Я никак не мог убедить этого тупоголового прохвоста в том, что свой диагноз немецкий врач поставил два месяца тому назад и что с тех пор этот рабочий мог заболеть. Я, конечно, и не пытался высказать такой неблагонадёжной мысли, как та, что немецкий врач мог ошибиться и просмотреть имеющееся у больного заболевание. Нет. Подобная мысль показалась бы этому остолопу подрывающей авторитет власти, и он, конечно, поспешил бы уведомить директора фабрики о том, что, мол, русский врач пытается дискредитировать авторитет немецких врачей. Как бы то ни было, а больной с язвой желудка, признанный здоровым немецким врачом, считался симулянтом и так же, как и Лобаш, жестоко избивался полицейским.
Что касается Лобаша, то я в течение восьми дней освобождал его о работы на фабрике, а затем поговорил с ним «по душам» и заявил ему, что я больше не могу держать его в лагере и принуждён выписать его на работу. На следующий день он вернулся на фабрику и работал. Я ему прямо сказал:
— Имейте в виду, что если вы не попытаетесь работать, вам тут замучают. Я всей душой вам сочувствую, но ничем вам помочь не могу.
Я уверен в том, что Лобаш был симулянтом.

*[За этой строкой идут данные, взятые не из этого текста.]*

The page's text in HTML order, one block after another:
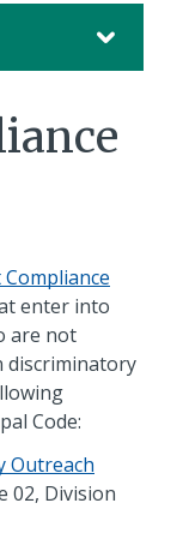
enter into
are not
discriminatory
Code:
Outreach
02, Division
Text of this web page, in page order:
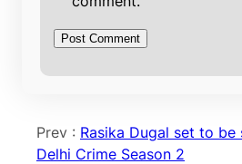
Prev : Rasika Dugal set to be
Delhi Crime Season 2
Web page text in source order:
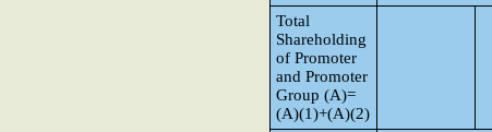
Total
Shareholding
of Promoter
and Promoter
Group (A)=
(A)(1)+(A)(2)
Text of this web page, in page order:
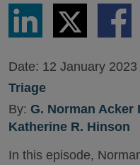
Share
LinkedIn
Share
via
Twitter
Share
via
Date: 12 January 2023
Triage
By: G. Norman Acker
Katherine R. Hinson
In this episode,
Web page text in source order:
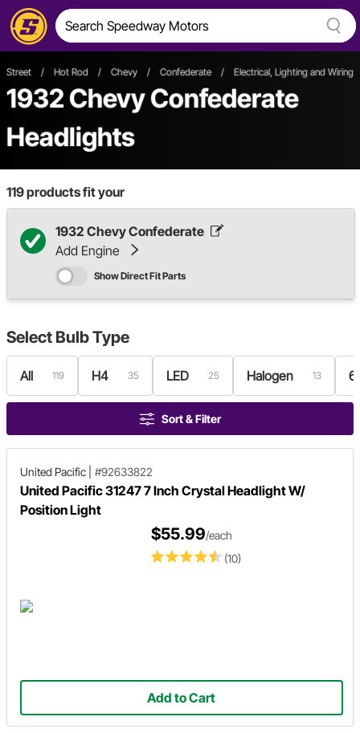
Street / Hot Rod / Chevy / Confederate / Electrical, Lighting and Wiring
1932 Chevy Confederate
Headlights
119products fit your
1932 Chevy Confederate
Add Engine
Show Direct Fit Parts
Select Bulb Type
All 119 H4 35 LED 25 Halogen 13
Sort & Filter
United Pacific #92633822
United Pacific 31247 7 Inch Crystal Headlight W/
Position Light
(10)
$55.99/each
Add to Cart
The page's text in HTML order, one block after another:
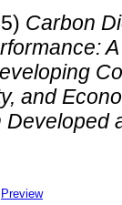
Carbon
and
Preview
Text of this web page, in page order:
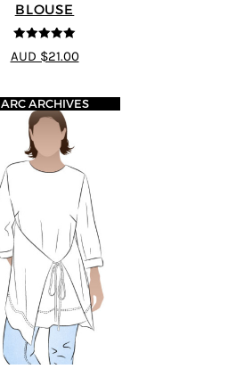
BLOUSE
5out of 5
AUD $21.00
ARC ARCHIVES
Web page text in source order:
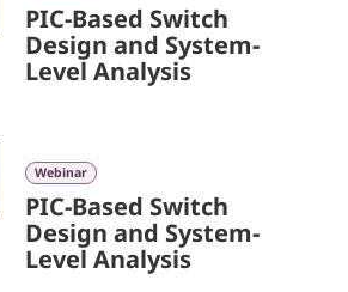
PIC-Based Switch
Design and System-
Level Analysis
Webinar
PIC-Based Switch
Design and System-
Level Analysis
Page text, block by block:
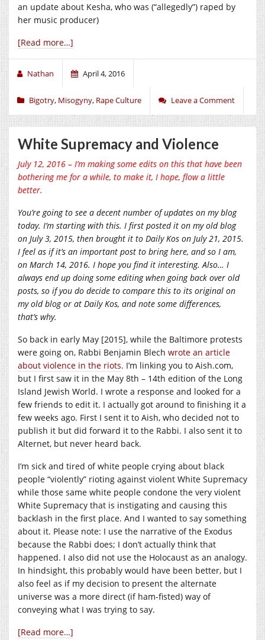
an update about Kesha, who was (“allegedly”) raped by
her music producer)
[Read more…]
Nathan April 4, 2016
Bigotry, Misogyny, Rape Culture Leave a Comment
White Supremacy and Violence
July 12, 2016 – I’m making some edits on this that have been
bothering me for a while, to make it, I hope, flow a little
better.
You’re going to see a decent number of updates on my blog
today. I’m starting with this. I first posted it on my old blog
on July 3, 2015, then brought it to Daily Kos on July 21, 2015.
I feel as if it’s an important post to bring here, and so I am,
on March 14, 2016. I hope you find it interesting. Also… I
always end up doing some editing when going back over old
posts, so if you do decide to compare this to its original on
my old blog or at Daily Kos, and note some differences,
that’s why.
So back in early May [2015], while the Baltimore protests
were going on, Rabbi Benjamin Blech wrote an article
about violence in the riots. I’m linking you to Aish.com,
but I first saw it in the May 8th – 14th edition of the Long
Island Jewish World. I wrote a response and looked for a
few friends to edit it. I actually got around to finishing it a
few weeks ago. First I sent it to Aish, who decided not to
publish it but did forward it to the Rabbi. I also sent it to
Alternet, but never heard back.
I’m sick and tired of white people crying about black
people “violently” rioting against violent White Supremacy
while those same white people condone the very violent
White Supremacy that is instigating and causing this
backlash in the first place. And I wanted to say something
about it. Please note: I use the narrative of the Exodus
because the Rabbi does; I don’t actually think that
happened. I also did not use the Holocaust as an analogy.
In hindsight, this probably would have been better, but I
also feel as if my decision to present the alternate
universe was a more direct (if ham-fisted) way of
conveying what I was trying to say.
[Read more…]
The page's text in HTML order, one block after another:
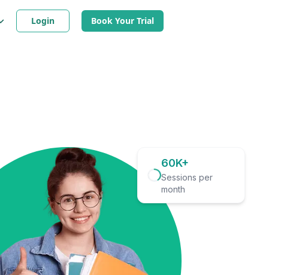
Login Book Your Trial
60K+
Sessions per
month
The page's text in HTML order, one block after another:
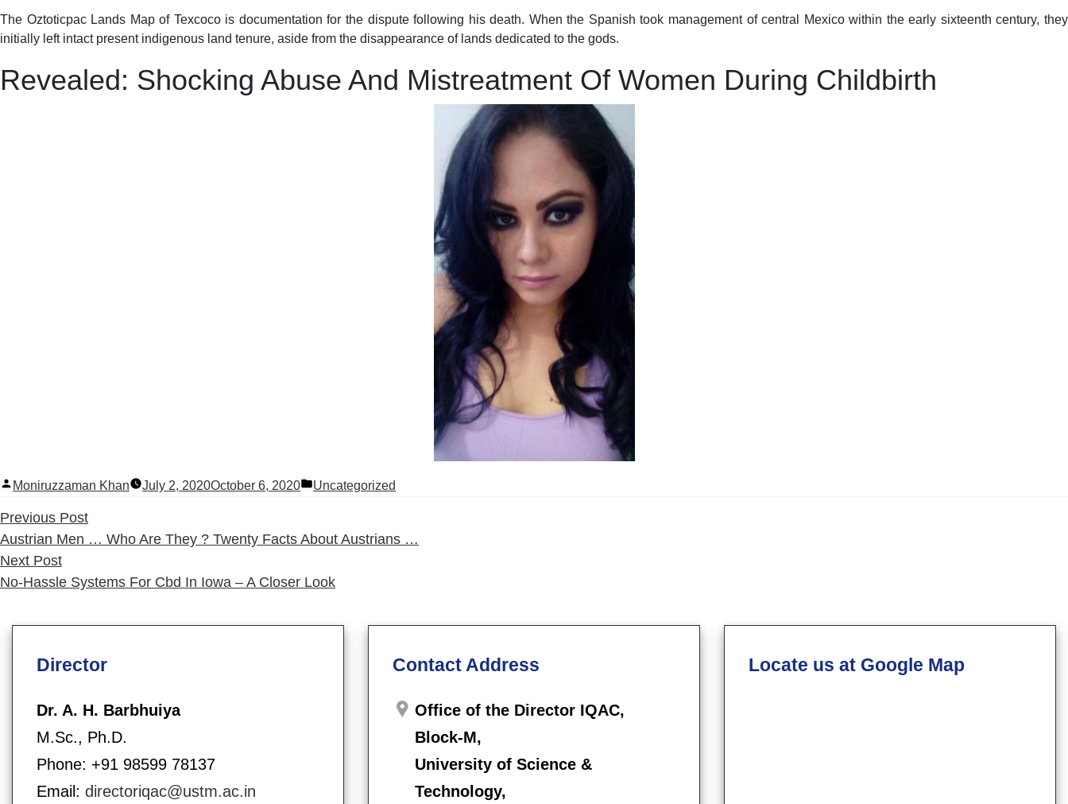
The Oztoticpac Lands Map of Texcoco is documentation for the dispute following his death. When the Spanish took management of central Mexico within the early sixteenth century, they
initially left intact present indigenous land tenure, aside from the disappearance of lands dedicated to the gods.
Revealed: Shocking Abuse And Mistreatment Of Women During Childbirth
Posted
Moniruzzaman Khan July 2, 2020October 6, 2020
Posted
Uncategorized
Previous PostPrevious
post:
Austrian Men … Who Are They ? Twenty Facts About Austrians …
Next PostNext
post:
No-Hassle Systems For Cbd In Iowa – A Closer Look
Director
Dr. A. H. Barbhuiya
M.Sc., Ph.D.
Phone: +91 98599 78137
Email: directoriqac@ustm.ac.in
Contact Address
Office of the Director IQAC,
Block-M,
University of Science &
Technology,
Locate us at Google Map
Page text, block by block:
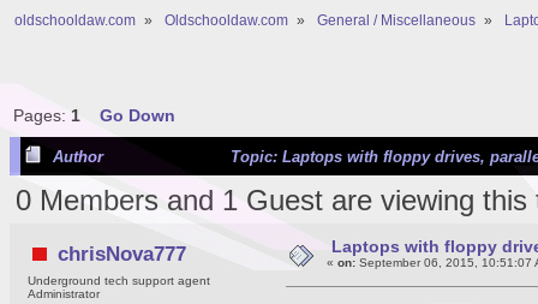
oldschooldaw.com » Oldschooldaw.com » General / Miscellaneous »
Pages: 1 Go Down
Author Topic: Laptops with floppy drives,
0 Members and 1 Guest are viewing this
chrisNova777
Underground tech support agent
Administrator
Laptops with floppy
« on:September 06, 2015, 10:51:07
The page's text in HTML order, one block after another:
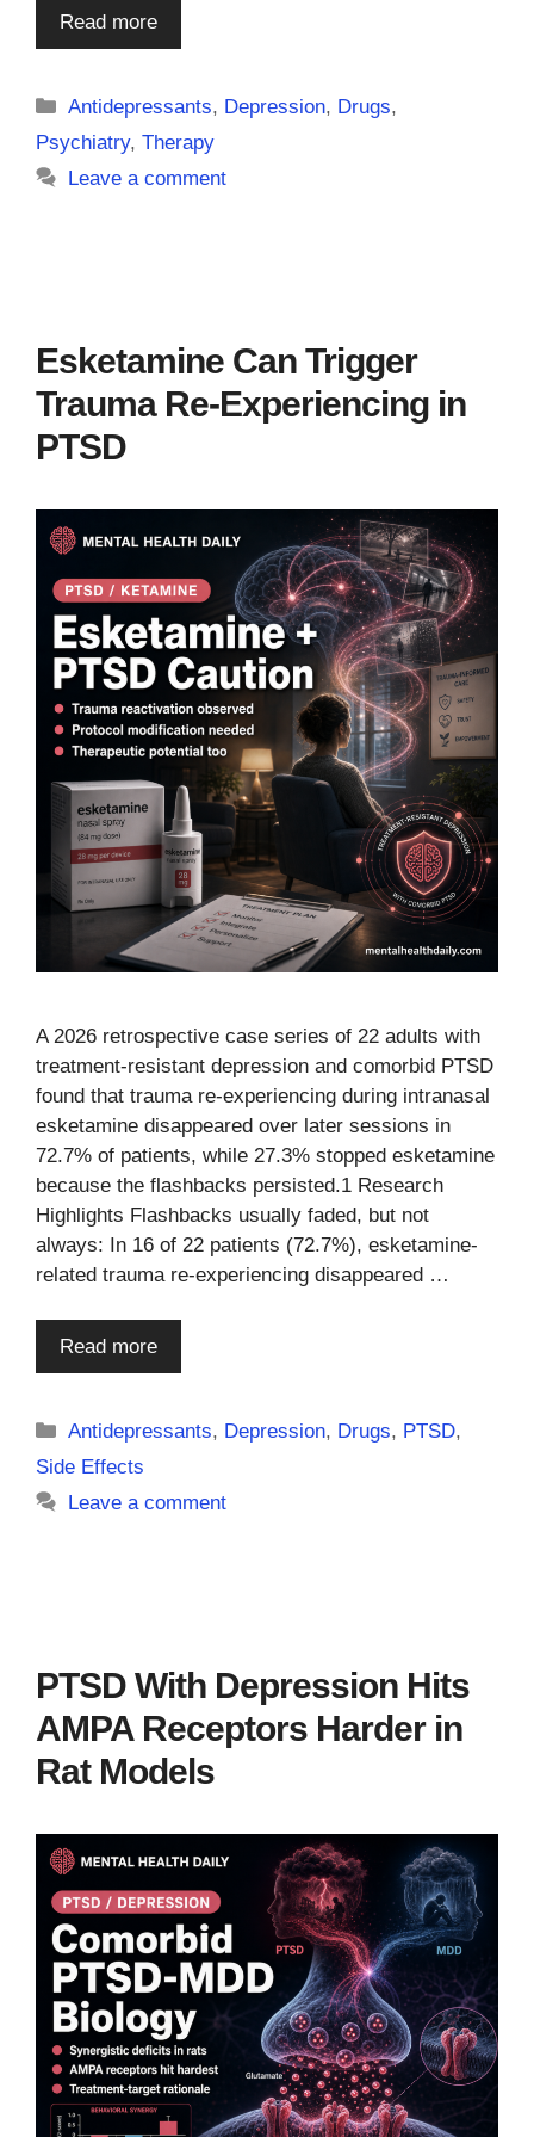
Read more
Categories
Antidepressants, Depression, Drugs,
Psychiatry, Therapy
Leave a comment
Esketamine Can Trigger
Trauma Re-Experiencing in
PTSD
A 2026 retrospective case series of 22 adults with
treatment-resistant depression and comorbid PTSD
found that trauma re-experiencing during intranasal
esketamine disappeared over later sessions in
72.7% of patients, while 27.3% stopped esketamine
because the flashbacks persisted.1 Research
Highlights Flashbacks usually faded, but not
always: In 16 of 22 patients (72.7%), esketamine-
related trauma re-experiencing disappeared …
Read more
Categories
Antidepressants, Depression, Drugs, PTSD,
Side Effects
Leave a comment
PTSD With Depression Hits
AMPA Receptors Harder in
Rat Models
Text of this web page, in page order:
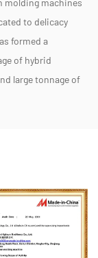
molding machines
to delicacy
formed a
of hybrid
large tonnage of

Наличие подобных субъектов в коллективе, где находилось так много не мнимых, а истинных больных, крайне затрудняло моё положение.
Чтобы вернуться к вопросу о физических методах воздействия, должен отметить, что помимо случайных экзекуций в виде мордобития и зуботычин, бывали случаи преднамеренного избиения. Один раз мне пришлось наблюдать применение подобных воспитательных приёмов.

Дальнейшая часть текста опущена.